1. Selon l'arrêt attaqué (Versailles, 25 novembre 2021), [N] [B] a été traité du 12 mars 2009 au 12 août 2009, en raison d'une fibrillation auriculaire, avec de l'Amiadarone, principe actif de la Cordarone, utilisé dans la prévention et la correction des troubles du rythme cardiaque, prescrit par M. [Ac], cardiologue (le cardiologue) et commercialisé par la société Biogaran.

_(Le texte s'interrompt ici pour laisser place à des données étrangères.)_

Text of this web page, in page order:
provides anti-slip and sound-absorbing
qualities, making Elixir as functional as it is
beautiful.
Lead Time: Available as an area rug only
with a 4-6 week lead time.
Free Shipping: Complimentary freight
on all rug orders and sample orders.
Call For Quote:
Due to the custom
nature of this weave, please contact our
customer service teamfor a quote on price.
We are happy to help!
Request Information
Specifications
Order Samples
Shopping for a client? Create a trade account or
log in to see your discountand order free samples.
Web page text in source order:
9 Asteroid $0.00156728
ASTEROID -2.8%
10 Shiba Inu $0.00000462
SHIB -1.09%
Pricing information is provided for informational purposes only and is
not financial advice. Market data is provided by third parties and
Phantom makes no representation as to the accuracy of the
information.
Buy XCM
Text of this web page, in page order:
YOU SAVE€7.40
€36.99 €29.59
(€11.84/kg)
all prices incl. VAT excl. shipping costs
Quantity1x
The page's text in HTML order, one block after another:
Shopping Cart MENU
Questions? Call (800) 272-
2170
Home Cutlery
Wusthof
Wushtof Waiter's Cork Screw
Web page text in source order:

2. Il a, ensuite, consulté un pneumologue, en raison d'une hypoxie sévère et d'une pneumopathie interstitielle diffuse et été hospitalisé pour une dyspnée et ce traitement a été arrêté. Le 26 juin 2010, après une dégradation de son état de santé et l'apparition d'une fibrose pulmonaire, il est décédé.

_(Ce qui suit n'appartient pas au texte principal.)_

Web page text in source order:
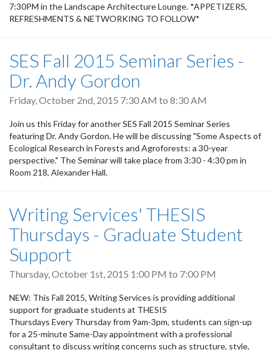
7:30PM in the Landscape Architecture Lounge. *APPETIZERS,
REFRESHMENTS & NETWORKING TO FOLLOW*
SES Fall 2015 Seminar Series -
Dr. Andy Gordon
Friday, October 2nd, 2015 7:30 AM to 8:30 AM
Join us this Friday for another SES Fall 2015 Seminar Series
featuring Dr. Andy Gordon. He will be discussing "Some Aspects of
Ecological Research in Forests and Agroforests: a 30-year
perspective." The Seminar will take place from 3:30 - 4:30 pm in
Room 218, Alexander Hall.
Writing Services' THESIS
Thursdays - Graduate Student
Support
Thursday, October 1st, 2015 1:00 PM to 7:00 PM
NEW: This Fall 2015, Writing Services is providing additional
support for graduate students at THESIS
Thursdays Every Thursday from 9am-3pm, students can sign-up
for a 25-minute Same-Day appointment with a professional
consultant to discuss writing concerns such as structure, style,
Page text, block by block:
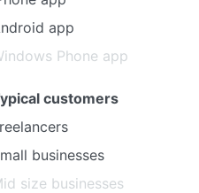
app
Phone app
customers
businesses
size businesses
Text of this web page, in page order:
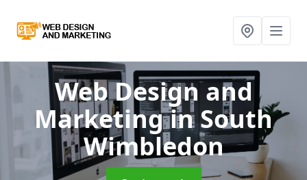
Web Design and
Marketingin South
Wimbledon
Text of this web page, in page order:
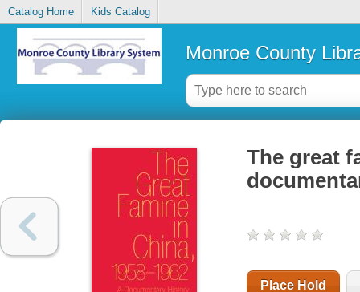
Catalog Home Kids Catalog
Monroe County
The great
Place Hold
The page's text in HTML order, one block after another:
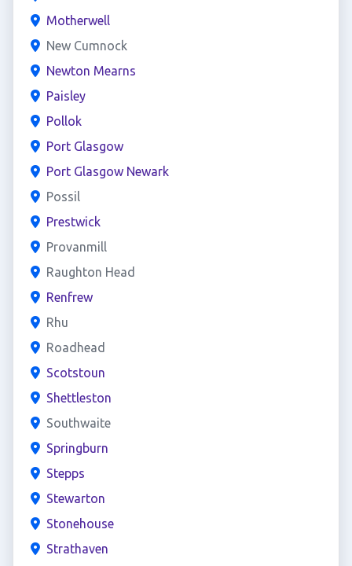
Motherwell
New Cumnock
Newton Mearns
Paisley
Pollok
Port Glasgow
Port Glasgow Newark
Possil
Prestwick
Provanmill
Raughton Head
Renfrew
Rhu
Roadhead
Scotstoun
Shettleston
Southwaite
Springburn
Stepps
Stewarton
Stonehouse
Strathaven
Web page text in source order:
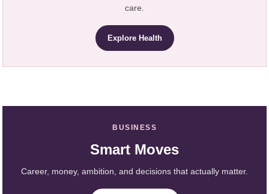
care.
Explore Health
BUSINESS
Smart Moves
Career, money, ambition, and decisions that actually matter.
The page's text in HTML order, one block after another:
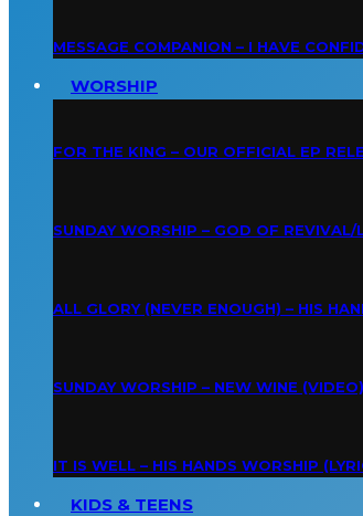
MESSAGE COMPANION – I HAVE
WORSHIP
FOR THE KING – OUR OFFICIAL EP
SUNDAY WORSHIP – GOD OF
ALL GLORY (NEVER ENOUGH) – HIS
SUNDAY WORSHIP – NEW WINE (VIDEO)
IT IS WELL – HIS HANDS WORSHIP
KIDS & TEENS
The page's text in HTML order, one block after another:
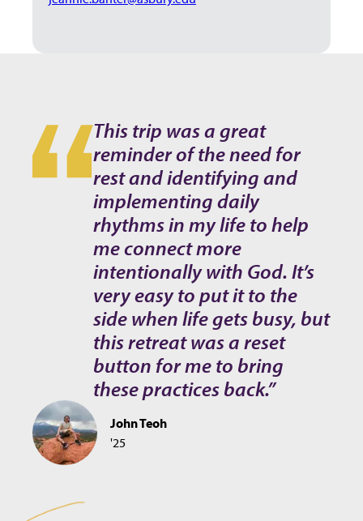
This trip was a great
reminder of the need for
rest and identifying and
implementing daily
rhythms in my life to help
me connect more
intentionally with God. It’s
very easy to put it to the
side when life gets busy, but
this retreat was a reset
button for me to bring
these practices back.”
John Teoh
'25
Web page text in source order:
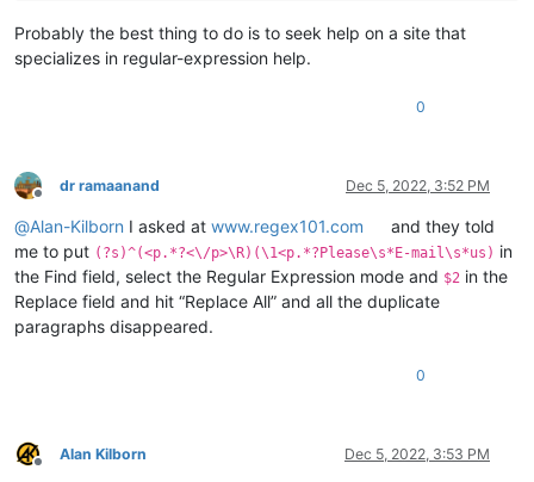
Probably the best thing to do is to seek help on a site that
specializes in regular-expression help.
0
Offline
dr ramaanand Dec 5, 2022, 3:52 PM
@Alan-Kilborn I asked at www.regex101.com
and they told
me to put (?s)^(<p.*?<\/p>\R)(\1<p.*?Please\s*E-mail\s*us) in
the Find field, select the Regular Expression mode and $2 in the
Replace field and hit “Replace All” and all the duplicate
paragraphs disappeared.
0
Offline
Alan Kilborn Dec 5, 2022, 3:53 PM
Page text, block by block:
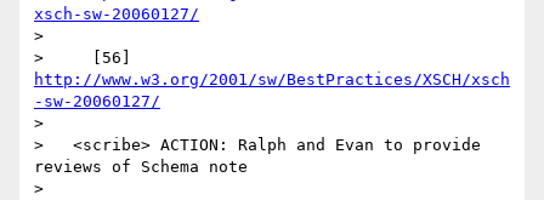
xsch-sw-20060127/
>
http://www.w3.org/2001/sw/BestPractices/XSCH/xsch
-sw-20060127/
>
>   <scribe> ACTION: Ralph and Evan to provide
reviews of Schema note
>

3. Après avoir obtenu une expertise médicale et appelé en intervention forcée l'Office national d'indemnisation des accidents médicaux, des affections iatrogènes et des infections nosocomiales (l'ONIAM), M. [D] [B], agissant tant en son nom personnel qu'en qualité d'ayant droit de [N] [B] et d'[O] [B], Ad [Aa] et [S] [B] et M. [F] [B] (les consorts [B]) ont sollicité la condamnation solidaire de la société Biogaran, sur le fondement de la responsabilité du fait des produits défectueux, et du cardiologue, au titre de fautes dans la prise en charge de [N] [B], au paiement de différentes sommes en réparation des préjudices consécutifs à son décès.


Examen des moyens

Sur le moyen du pourvoi incident, pris en ses sixième et septième branches

4. En application de l'article 1014, alinéa 2, du code de procédure civile🏛, il n'y a pas lieu de statuer par une décision spécialement motivée sur ces griefs qui ne sont manifestement pas de nature à entraîner la cassation.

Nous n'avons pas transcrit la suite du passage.